Scrum Documentation: Here is what you need

New and experienced scrum practitioners often have questions about scrum documentation. Some are of the mind that, “If little documentation is good, then none is better”, while others have the standpoint of “If we don’t have documentation, what will we do when we need to look backward?” Like many things, the answer is somewhere in the middle. Note: For the sake of illustration, in this article I am excluding regulated industries with more strict and prescribed documentation/compliance requirements.

Typical Examples of Agile Documentation

Here are some of the typical documentation/artifacts you would need as part of your agile project:
Product Backlog: The product backlog is an ordered “wish list” of all the features of the product. It’s maintained by the product owner and is periodically refined to ensure the most valuable items are at the top, and the less valuable items are near the bottom. ┬áThe product backlog typically takes the form of a collection of user stories.

Release Plan: A release plan helps us understand the general direction of the release from a feature perspective, and gives us a more holistic view of what we are developing.

Sprint Plan: A sprint plan is a list of items (usually a subset of the release plan) that will be worked on in each sprint.

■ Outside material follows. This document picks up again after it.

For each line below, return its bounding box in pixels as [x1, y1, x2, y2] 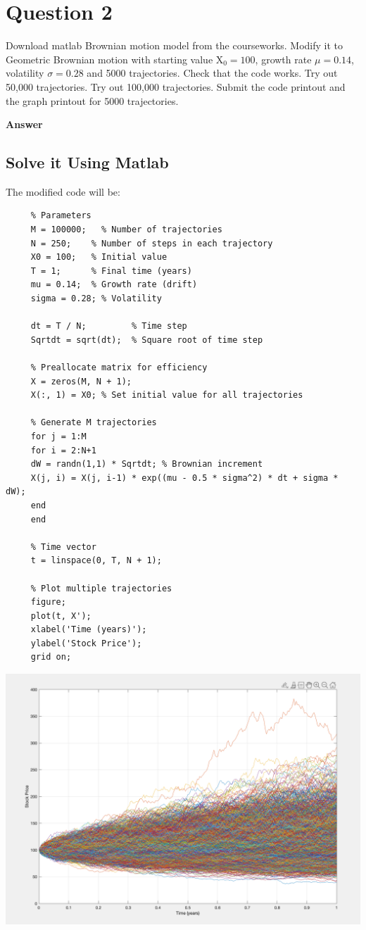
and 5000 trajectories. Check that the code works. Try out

Task Board: A task board is a simple kanban board that helps us understand what is not yet started, what is in progress, and what is done in our sprint.

Sprint Review Deck: A sprint review deck is a short presentation that helps communicates to stakeholders what has been completed this sprint, and what to expect for the next sprint.

Sprint Retrospective Backlog: A sprint retrospective backlog is a backlog of improvements that have been decided on in the sprint retrospective.

Team Working Norms: Team working norms (also known as working agreements) are the “norms” that a team agrees upon. These might include items like “work from home on Fridays” or “Core office hours are 10-4”

Definition of Ready: The definition of ready is a list of requirements, decided by the team, that product backlog items must fulfill before the team agrees to work on them.

Definition of Done: The definition of done is a list of requirements, decided by the product owner, that product backlog items must fulfill before the product owner accepts the item as done.